Thermodynamics

In the canonical ensemble, the Helmholtz free energy $A(N,V,T)$ is a natural function of $N$, $V$ and $T$. As usual, we perform a Legendre transformation to eliminate $N$ in favor of $\mu=\partial A/\partial N$:

$$\tilde{A}(\mu,V,T) = A(N(\mu),V,T) - N\left({\partial A \over \partial N} \right)_{V,T}$$

$$= A(N(\mu),V,T) - \mu N$$

It turns out that the free energy $\tilde{A}(\mu,V,T)$ is the quantity $-PV$. We shall derive this result below in the context of the partition function. Thus,

$$-PV = A(N(\mu),V,T) - \mu N$$

To motivate the fact that $PV$ is the proper free energy of the grand canonical ensemble from thermodynamic considerations, we need to introduce a mathematical theorem, known as Euler's theorem:

Euler's Theorem: Let $f(x_1,...,x_N)$ be a function such that

$$f(\lambda x_1,...,\lambda x_N) = \lambda^n f(x_1,...,x_N)$$

Then $f$ is said to be a homogeneous function of degree $n$. For example, the function $f(x) = 3x^2$ is a homogeneous function of degree 2, $f(x,y,z) = xy^2 + z^3$ is a homogeneous function of degree 3, however, $f(x,y) = e^{xy}-xy$ is not a homogeneous function.

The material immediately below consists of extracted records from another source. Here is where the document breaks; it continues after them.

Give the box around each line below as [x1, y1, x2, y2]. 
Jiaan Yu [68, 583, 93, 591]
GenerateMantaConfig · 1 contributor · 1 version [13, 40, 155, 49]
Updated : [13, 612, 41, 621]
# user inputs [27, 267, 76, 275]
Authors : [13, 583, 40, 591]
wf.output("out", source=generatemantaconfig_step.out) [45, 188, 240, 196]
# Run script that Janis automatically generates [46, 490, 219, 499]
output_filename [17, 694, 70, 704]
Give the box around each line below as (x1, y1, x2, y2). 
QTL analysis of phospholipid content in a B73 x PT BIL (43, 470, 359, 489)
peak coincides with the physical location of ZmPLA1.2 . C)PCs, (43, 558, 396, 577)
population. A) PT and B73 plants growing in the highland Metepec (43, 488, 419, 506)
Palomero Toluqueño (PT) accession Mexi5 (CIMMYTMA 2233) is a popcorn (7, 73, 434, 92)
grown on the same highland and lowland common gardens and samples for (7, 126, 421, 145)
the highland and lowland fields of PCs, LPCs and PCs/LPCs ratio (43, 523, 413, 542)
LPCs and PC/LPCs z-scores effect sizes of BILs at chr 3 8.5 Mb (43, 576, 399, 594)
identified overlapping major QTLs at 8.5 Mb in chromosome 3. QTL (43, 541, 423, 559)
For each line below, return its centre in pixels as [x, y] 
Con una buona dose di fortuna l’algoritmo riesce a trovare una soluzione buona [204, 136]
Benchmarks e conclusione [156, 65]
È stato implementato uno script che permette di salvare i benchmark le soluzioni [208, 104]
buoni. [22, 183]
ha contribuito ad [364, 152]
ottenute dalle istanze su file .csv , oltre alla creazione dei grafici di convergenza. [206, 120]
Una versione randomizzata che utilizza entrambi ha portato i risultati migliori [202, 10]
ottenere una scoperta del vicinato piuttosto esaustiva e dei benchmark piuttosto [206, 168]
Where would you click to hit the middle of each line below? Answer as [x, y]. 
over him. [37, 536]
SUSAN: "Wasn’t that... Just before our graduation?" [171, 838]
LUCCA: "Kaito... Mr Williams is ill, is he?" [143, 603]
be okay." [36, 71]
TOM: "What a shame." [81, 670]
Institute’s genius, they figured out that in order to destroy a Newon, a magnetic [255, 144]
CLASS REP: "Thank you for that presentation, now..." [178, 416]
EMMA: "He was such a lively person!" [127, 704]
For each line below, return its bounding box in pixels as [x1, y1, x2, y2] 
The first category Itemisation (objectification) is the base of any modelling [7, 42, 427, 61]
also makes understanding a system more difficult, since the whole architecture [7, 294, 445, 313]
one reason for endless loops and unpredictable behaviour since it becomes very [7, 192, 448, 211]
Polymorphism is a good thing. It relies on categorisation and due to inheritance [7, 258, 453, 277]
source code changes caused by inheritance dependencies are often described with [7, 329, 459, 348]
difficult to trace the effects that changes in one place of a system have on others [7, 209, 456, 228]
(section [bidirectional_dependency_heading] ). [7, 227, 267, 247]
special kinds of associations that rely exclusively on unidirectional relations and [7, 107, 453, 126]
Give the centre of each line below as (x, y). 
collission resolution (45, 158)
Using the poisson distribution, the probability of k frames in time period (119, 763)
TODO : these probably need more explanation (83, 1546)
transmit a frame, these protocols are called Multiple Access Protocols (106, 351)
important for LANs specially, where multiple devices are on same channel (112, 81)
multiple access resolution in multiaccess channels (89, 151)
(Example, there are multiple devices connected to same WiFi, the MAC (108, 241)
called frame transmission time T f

Euler's Theorem states that, for a homogeneous function $f$,

$$nf(x_1,...,x_N) = \sum_{i=1}^N x_i{\partial f \over \partial x_i}$$

Proof: To prove Euler's theorem, simply differentiate the the homogeneity condition with respect to lambda:

$${d \over d\lambda} f(\lambda x_1,...,\lambda x_N) = {d \over d\lambda} \lambda^n f(x_1,...,x_N)$$

$$\sum_{i=1}^N x_i {\partial f \over \partial (\lambda x_i)} = n\lambda^{n-1}f(x_1,...,x_N)$$

Then, setting $\lambda=1$, we have

$$\sum_{i=1}^N x_i{\partial f \over \partial x_i} = nf(x_1,...,x_N)$$

which is exactly Euler's theorem.

Now, in thermodynamics, extensive thermodynamic functions are homogeneous functions of degree 1. Thus, to see how Euler's theorem applies in thermodynamics, consider the familiar example of the Gibbs free energy:

$$G = G(N,P,T)$$

The extensive dependence of $G$ is on $N$, so, being a homogeneous function of degree 1, it should satisfy

$$G(\lambda N,P,T) = \lambda G(N,P,T)$$

Applying Euler's theorem, we thus have

$$G(N,P,T) = N{\partial G \over \partial N} = \mu N$$

or, for a multicomponent system,

$$G = \sum_{j} \mu_j N_j$$

But, since

$$G = E-TS + PV$$

it can be seen that $G=\mu N$ is consistent with the first law of thermodynamics.

Now, for the Legendre transformed free energy in the grand canonical ensemble, the thermodynamics are

$$d\tilde{A} = dA - \mu dN - Nd\mu = -PdV - SdT - Nd\mu$$

But, since

$$\tilde{A} = \tilde{A}(\mu,V,T)$$

$$d\tilde{A} = \left({\partial \tilde{A} \over \partial \mu}\right)_{V,T}d\mu + ... ...right)_{\mu,T}dV + \left({\partial \tilde{A} \over \partial T}\right)_{\mu,V}dT$$

the thermodynamics will be given by

$$N = -\left({\partial \tilde{A} \over \partial \mu}\right)_{V,T}$$

$$P = -\left({\partial \tilde{A} \over \partial V}\right)_{\mu,T}$$

$$S = -\left({\partial \tilde{A} \over \partial T}\right)_{V,\mu}$$

Since, $\tilde{A}$ is a homogeneous function of degree 1, and its extensive argument is $V$, it should satisfy

$$\tilde{A}(\mu,\lambda V,T) = \lambda \tilde{A}(\mu,V,T)$$

Thus, applying Euler's theorem,

$$\tilde{A}(\mu,V,T) = V{\partial \tilde{A} \over \partial V} = -PV$$

and since

$$\tilde{A} = A-\mu N = E - TS - \mu N$$

the assignment $\tilde{A} = -PV$ is consistent with the first law of thermodynamics. It is customary to work with $PV$, rather than $-PV$, so $PV$ is the natural free energy in the grand canonical ensemble, and, unlike the other ensembles, it is not given a special name or symbol!